Work instruction: Give the data again exactly as it appears, excluding any pictures.

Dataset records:

━━━━━━

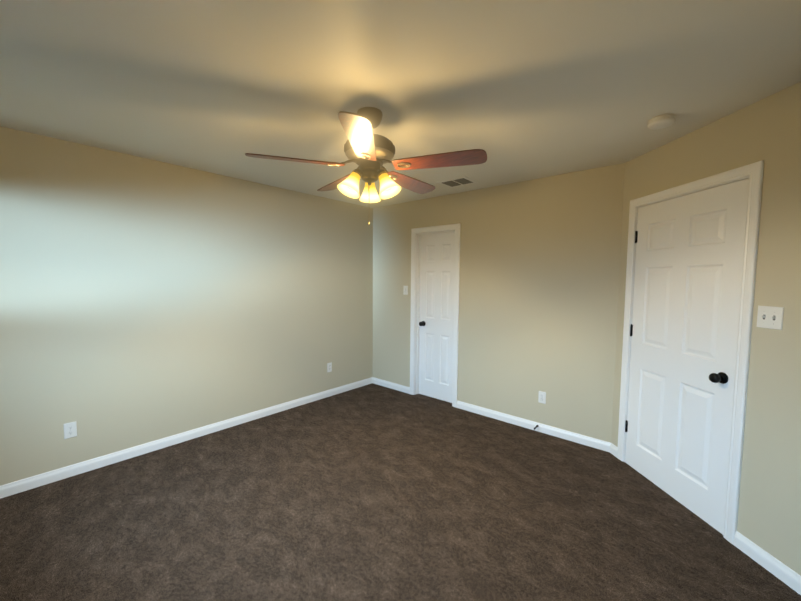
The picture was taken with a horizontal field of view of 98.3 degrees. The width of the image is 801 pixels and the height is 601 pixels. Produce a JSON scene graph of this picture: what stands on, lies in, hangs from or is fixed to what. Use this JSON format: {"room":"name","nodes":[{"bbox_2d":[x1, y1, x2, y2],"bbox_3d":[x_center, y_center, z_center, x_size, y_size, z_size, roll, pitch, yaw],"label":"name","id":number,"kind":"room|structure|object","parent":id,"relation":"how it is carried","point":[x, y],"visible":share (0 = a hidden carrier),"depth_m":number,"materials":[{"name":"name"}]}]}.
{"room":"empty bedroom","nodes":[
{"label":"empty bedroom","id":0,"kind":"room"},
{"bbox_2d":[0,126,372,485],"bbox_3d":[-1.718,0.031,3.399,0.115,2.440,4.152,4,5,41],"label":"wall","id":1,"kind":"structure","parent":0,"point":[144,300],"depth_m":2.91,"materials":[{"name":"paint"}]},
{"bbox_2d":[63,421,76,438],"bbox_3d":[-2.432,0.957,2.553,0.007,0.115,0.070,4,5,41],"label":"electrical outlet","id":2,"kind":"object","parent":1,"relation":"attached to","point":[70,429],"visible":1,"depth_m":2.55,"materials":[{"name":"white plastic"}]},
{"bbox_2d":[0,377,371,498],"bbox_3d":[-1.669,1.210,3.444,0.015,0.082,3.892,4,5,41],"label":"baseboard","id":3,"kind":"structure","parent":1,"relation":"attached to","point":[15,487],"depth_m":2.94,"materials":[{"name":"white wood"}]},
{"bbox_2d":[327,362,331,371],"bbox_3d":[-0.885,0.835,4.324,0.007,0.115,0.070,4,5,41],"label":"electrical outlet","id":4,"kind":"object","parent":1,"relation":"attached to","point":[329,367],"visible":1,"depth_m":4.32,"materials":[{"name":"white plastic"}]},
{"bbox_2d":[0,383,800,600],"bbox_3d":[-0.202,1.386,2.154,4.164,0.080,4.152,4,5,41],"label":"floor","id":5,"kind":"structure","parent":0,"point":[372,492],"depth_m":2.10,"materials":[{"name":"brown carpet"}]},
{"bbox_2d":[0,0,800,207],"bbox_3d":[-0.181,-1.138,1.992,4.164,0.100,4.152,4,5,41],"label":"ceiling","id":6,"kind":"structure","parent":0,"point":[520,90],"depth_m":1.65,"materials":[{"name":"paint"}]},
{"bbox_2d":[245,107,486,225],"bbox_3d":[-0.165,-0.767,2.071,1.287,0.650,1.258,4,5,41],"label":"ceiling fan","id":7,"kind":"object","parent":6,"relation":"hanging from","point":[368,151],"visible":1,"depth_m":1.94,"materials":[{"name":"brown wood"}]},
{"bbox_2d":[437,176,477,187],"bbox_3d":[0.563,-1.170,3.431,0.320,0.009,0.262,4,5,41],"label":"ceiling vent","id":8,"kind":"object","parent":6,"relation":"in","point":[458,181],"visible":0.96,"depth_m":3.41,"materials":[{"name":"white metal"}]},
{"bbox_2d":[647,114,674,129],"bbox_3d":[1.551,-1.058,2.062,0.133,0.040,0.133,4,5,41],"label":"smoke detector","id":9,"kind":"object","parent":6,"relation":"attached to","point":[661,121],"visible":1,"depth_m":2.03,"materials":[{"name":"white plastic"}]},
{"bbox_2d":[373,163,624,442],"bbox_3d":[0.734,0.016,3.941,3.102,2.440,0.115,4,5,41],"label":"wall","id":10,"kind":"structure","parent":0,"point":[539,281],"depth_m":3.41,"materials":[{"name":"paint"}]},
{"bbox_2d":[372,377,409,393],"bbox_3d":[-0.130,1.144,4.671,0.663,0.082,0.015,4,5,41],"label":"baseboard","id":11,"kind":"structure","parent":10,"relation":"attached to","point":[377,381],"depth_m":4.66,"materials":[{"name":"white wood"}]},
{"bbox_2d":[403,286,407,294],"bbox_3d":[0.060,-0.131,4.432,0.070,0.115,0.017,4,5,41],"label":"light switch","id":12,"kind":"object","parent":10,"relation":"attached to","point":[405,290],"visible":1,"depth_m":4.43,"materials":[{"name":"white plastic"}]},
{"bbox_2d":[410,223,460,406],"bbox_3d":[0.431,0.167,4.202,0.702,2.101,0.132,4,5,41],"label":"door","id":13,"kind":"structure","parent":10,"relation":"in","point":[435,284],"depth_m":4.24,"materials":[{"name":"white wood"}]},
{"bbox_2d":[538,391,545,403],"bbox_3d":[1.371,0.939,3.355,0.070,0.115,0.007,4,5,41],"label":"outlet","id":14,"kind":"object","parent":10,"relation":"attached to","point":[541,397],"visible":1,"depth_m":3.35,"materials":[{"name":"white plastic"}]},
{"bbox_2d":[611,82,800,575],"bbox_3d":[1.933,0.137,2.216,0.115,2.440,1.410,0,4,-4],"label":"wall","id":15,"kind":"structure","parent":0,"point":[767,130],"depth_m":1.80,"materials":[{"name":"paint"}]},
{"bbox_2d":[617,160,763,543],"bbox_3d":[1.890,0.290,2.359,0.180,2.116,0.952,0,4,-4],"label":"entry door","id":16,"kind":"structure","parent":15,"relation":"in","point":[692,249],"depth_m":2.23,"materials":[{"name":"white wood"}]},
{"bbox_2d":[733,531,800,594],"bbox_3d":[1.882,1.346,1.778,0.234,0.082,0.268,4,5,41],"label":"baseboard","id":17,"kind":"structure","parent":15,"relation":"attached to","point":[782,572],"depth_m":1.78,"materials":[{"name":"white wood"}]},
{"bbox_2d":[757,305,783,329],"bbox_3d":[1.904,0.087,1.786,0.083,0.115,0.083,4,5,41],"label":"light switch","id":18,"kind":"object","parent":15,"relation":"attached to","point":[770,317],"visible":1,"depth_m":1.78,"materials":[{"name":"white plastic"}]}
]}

━━━━━━

Expected answer:
The picture was taken with a horizontal field of view of 98.3 degrees. The width of the image is 801 pixels and the height is 601 pixels. Produce a JSON scene graph of this picture: what stands on, lies in, hangs from or is fixed to what. Use this JSON format: {"room":"name","nodes":[{"bbox_2d":[x1, y1, x2, y2],"bbox_3d":[x_center, y_center, z_center, x_size, y_size, z_size, roll, pitch, yaw],"label":"name","id":number,"kind":"room|structure|object","parent":id,"relation":"how it is carried","point":[x, y],"visible":share (0 = a hidden carrier),"depth_m":number,"materials":[{"name":"name"}]}]}.
{"room":"empty bedroom","nodes":[
{"label":"empty bedroom","id":0,"kind":"room"},
{"bbox_2d":[0,126,372,485],"bbox_3d":[-1.718,0.031,3.399,0.115,2.440,4.152,4,5,41],"label":"wall","id":1,"kind":"structure","parent":0,"point":[144,300],"depth_m":2.91,"materials":[{"name":"paint"}]},
{"bbox_2d":[63,421,76,438],"bbox_3d":[-2.432,0.957,2.553,0.007,0.115,0.070,4,5,41],"label":"electrical outlet","id":2,"kind":"object","parent":1,"relation":"attached to","point":[70,429],"visible":1,"depth_m":2.55,"materials":[{"name":"white plastic"}]},
{"bbox_2d":[0,377,371,498],"bbox_3d":[-1.669,1.210,3.444,0.015,0.082,3.892,4,5,41],"label":"baseboard","id":3,"kind":"structure","parent":1,"relation":"attached to","point":[15,487],"depth_m":2.94,"materials":[{"name":"white wood"}]},
{"bbox_2d":[327,362,331,371],"bbox_3d":[-0.885,0.835,4.324,0.007,0.115,0.070,4,5,41],"label":"electrical outlet","id":4,"kind":"object","parent":1,"relation":"attached to","point":[329,367],"visible":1,"depth_m":4.32,"materials":[{"name":"white plastic"}]},
{"bbox_2d":[0,383,800,600],"bbox_3d":[-0.202,1.386,2.154,4.164,0.080,4.152,4,5,41],"label":"floor","id":5,"kind":"structure","parent":0,"point":[372,492],"depth_m":2.10,"materials":[{"name":"brown carpet"}]},
{"bbox_2d":[0,0,800,207],"bbox_3d":[-0.181,-1.138,1.992,4.164,0.100,4.152,4,5,41],"label":"ceiling","id":6,"kind":"structure","parent":0,"point":[520,90],"depth_m":1.65,"materials":[{"name":"paint"}]},
{"bbox_2d":[245,107,486,225],"bbox_3d":[-0.165,-0.767,2.071,1.287,0.650,1.258,4,5,41],"label":"ceiling fan","id":7,"kind":"object","parent":6,"relation":"hanging from","point":[368,151],"visible":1,"depth_m":1.94,"materials":[{"name":"brown wood"}]},
{"bbox_2d":[437,176,477,187],"bbox_3d":[0.563,-1.170,3.431,0.320,0.009,0.262,4,5,41],"label":"ceiling vent","id":8,"kind":"object","parent":6,"relation":"in","point":[458,181],"visible":0.96,"depth_m":3.41,"materials":[{"name":"white metal"}]},
{"bbox_2d":[647,114,674,129],"bbox_3d":[1.551,-1.058,2.062,0.133,0.040,0.133,4,5,41],"label":"smoke detector","id":9,"kind":"object","parent":6,"relation":"attached to","point":[661,121],"visible":1,"depth_m":2.03,"materials":[{"name":"white plastic"}]},
{"bbox_2d":[373,163,624,442],"bbox_3d":[0.734,0.016,3.941,3.102,2.440,0.115,4,5,41],"label":"wall","id":10,"kind":"structure","parent":0,"point":[539,281],"depth_m":3.41,"materials":[{"name":"paint"}]},
{"bbox_2d":[372,377,409,393],"bbox_3d":[-0.130,1.144,4.671,0.663,0.082,0.015,4,5,41],"label":"baseboard","id":11,"kind":"structure","parent":10,"relation":"attached to","point":[377,381],"depth_m":4.66,"materials":[{"name":"white wood"}]},
{"bbox_2d":[403,286,407,294],"bbox_3d":[0.060,-0.131,4.432,0.070,0.115,0.017,4,5,41],"label":"light switch","id":12,"kind":"object","parent":10,"relation":"attached to","point":[405,290],"visible":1,"depth_m":4.43,"materials":[{"name":"white plastic"}]},
{"bbox_2d":[410,223,460,406],"bbox_3d":[0.431,0.167,4.202,0.702,2.101,0.132,4,5,41],"label":"door","id":13,"kind":"structure","parent":10,"relation":"in","point":[435,284],"depth_m":4.24,"materials":[{"name":"white wood"}]},
{"bbox_2d":[538,391,545,403],"bbox_3d":[1.371,0.939,3.355,0.070,0.115,0.007,4,5,41],"label":"outlet","id":14,"kind":"object","parent":10,"relation":"attached to","point":[541,397],"visible":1,"depth_m":3.35,"materials":[{"name":"white plastic"}]},
{"bbox_2d":[611,82,800,575],"bbox_3d":[1.933,0.137,2.216,0.115,2.440,1.410,0,4,-4],"label":"wall","id":15,"kind":"structure","parent":0,"point":[767,130],"depth_m":1.80,"materials":[{"name":"paint"}]},
{"bbox_2d":[617,160,763,543],"bbox_3d":[1.890,0.290,2.359,0.180,2.116,0.952,0,4,-4],"label":"entry door","id":16,"kind":"structure","parent":15,"relation":"in","point":[692,249],"depth_m":2.23,"materials":[{"name":"white wood"}]},
{"bbox_2d":[733,531,800,594],"bbox_3d":[1.882,1.346,1.778,0.234,0.082,0.268,4,5,41],"label":"baseboard","id":17,"kind":"structure","parent":15,"relation":"attached to","point":[782,572],"depth_m":1.78,"materials":[{"name":"white wood"}]},
{"bbox_2d":[757,305,783,329],"bbox_3d":[1.904,0.087,1.786,0.083,0.115,0.083,4,5,41],"label":"light switch","id":18,"kind":"object","parent":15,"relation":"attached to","point":[770,317],"visible":1,"depth_m":1.78,"materials":[{"name":"white plastic"}]}
]}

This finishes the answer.